Excerpted data —
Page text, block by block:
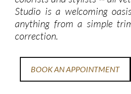
Studio is a welcoming
anything from a simple
correction.
BOOK AN APPOINTMENT
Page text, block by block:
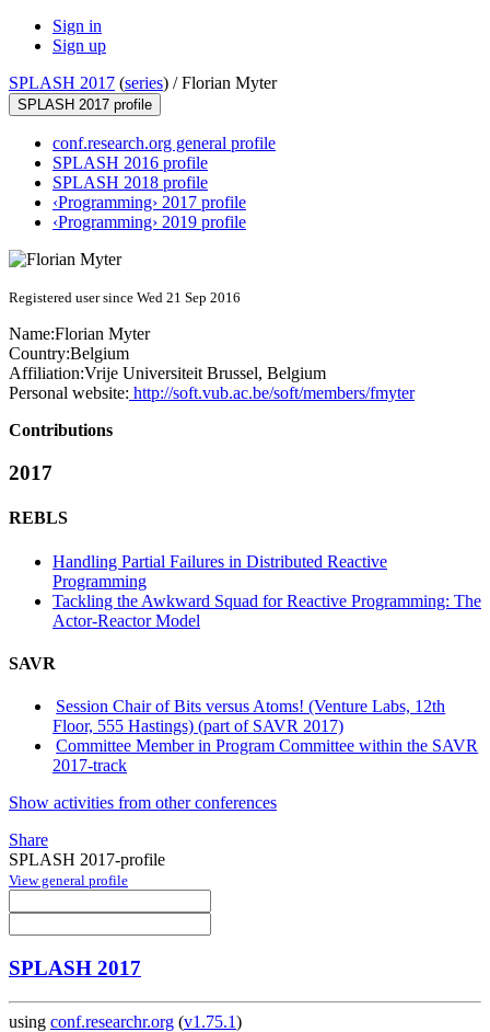
Sign in
Sign up
SPLASH 2017 (series) /Florian Myter
SPLASH 2017 profile
conf.research.org general profile
SPLASH 2016 profile
SPLASH 2018 profile
‹Programming› 2017 profile
‹Programming› 2019 profile
Registered user since Wed 21 Sep 2016
Name:Florian Myter
Country:Belgium
Affiliation:Vrije Universiteit Brussel, Belgium
Personal website: http://soft.vub.ac.be/soft/members/fmyter
Contributions
2017
REBLS
Handling Partial Failures in Distributed Reactive
Programming
Tackling the Awkward Squad for Reactive Programming: The
Actor-Reactor Model
SAVR
Session Chair of Bits versus Atoms! (Venture Labs, 12th
Floor, 555 Hastings) (part of SAVR 2017)
Committee Member in Program Committee within the SAVR
2017-track
Show activities from other conferences
Share
SPLASH 2017-profile
View general profile
SPLASH 2017
using conf.researchr.org (v1.75.1)
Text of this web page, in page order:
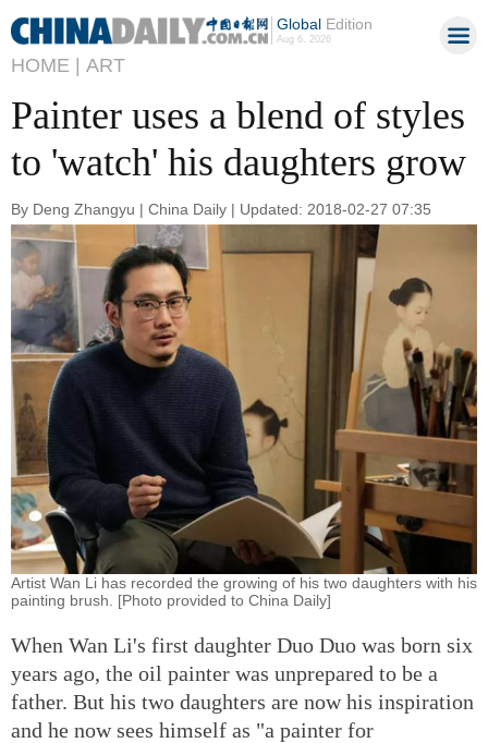
GlobalEdition
Aug 6, 2026
HOME | ART
Painter uses a blend of styles
to 'watch' his daughters grow
By Deng Zhangyu | China Daily | Updated: 2018-02-27 07:35
Artist Wan Li has recorded the growing of his two daughters with his
painting brush. [Photo provided to China Daily]
When Wan Li's first daughter Duo Duo was born six
years ago, the oil painter was unprepared to be a
father. But his two daughters are now his inspiration
and he now sees himself as "a painter for

Your assignment — Transcribe the material as is, with images omitted.

Answer to the exercise —
Page text, block by block:
Studio is a welcoming
anything from a simple
correction.
BOOK AN APPOINTMENT
Page text, block by block:
Sign in
Sign up
SPLASH 2017 (series) /Florian Myter
SPLASH 2017 profile
conf.research.org general profile
SPLASH 2016 profile
SPLASH 2018 profile
‹Programming› 2017 profile
‹Programming› 2019 profile
Registered user since Wed 21 Sep 2016
Name:Florian Myter
Country:Belgium
Affiliation:Vrije Universiteit Brussel, Belgium
Personal website: http://soft.vub.ac.be/soft/members/fmyter
Contributions
2017
REBLS
Handling Partial Failures in Distributed Reactive
Programming
Tackling the Awkward Squad for Reactive Programming: The
Actor-Reactor Model
SAVR
Session Chair of Bits versus Atoms! (Venture Labs, 12th
Floor, 555 Hastings) (part of SAVR 2017)
Committee Member in Program Committee within the SAVR
2017-track
Show activities from other conferences
Share
SPLASH 2017-profile
View general profile
SPLASH 2017
using conf.researchr.org (v1.75.1)
Text of this web page, in page order:
GlobalEdition
Aug 6, 2026
HOME | ART
Painter uses a blend of styles
to 'watch' his daughters grow
By Deng Zhangyu | China Daily | Updated: 2018-02-27 07:35
Artist Wan Li has recorded the growing of his two daughters with his
painting brush. [Photo provided to China Daily]
When Wan Li's first daughter Duo Duo was born six
years ago, the oil painter was unprepared to be a
father. But his two daughters are now his inspiration
and he now sees himself as "a painter for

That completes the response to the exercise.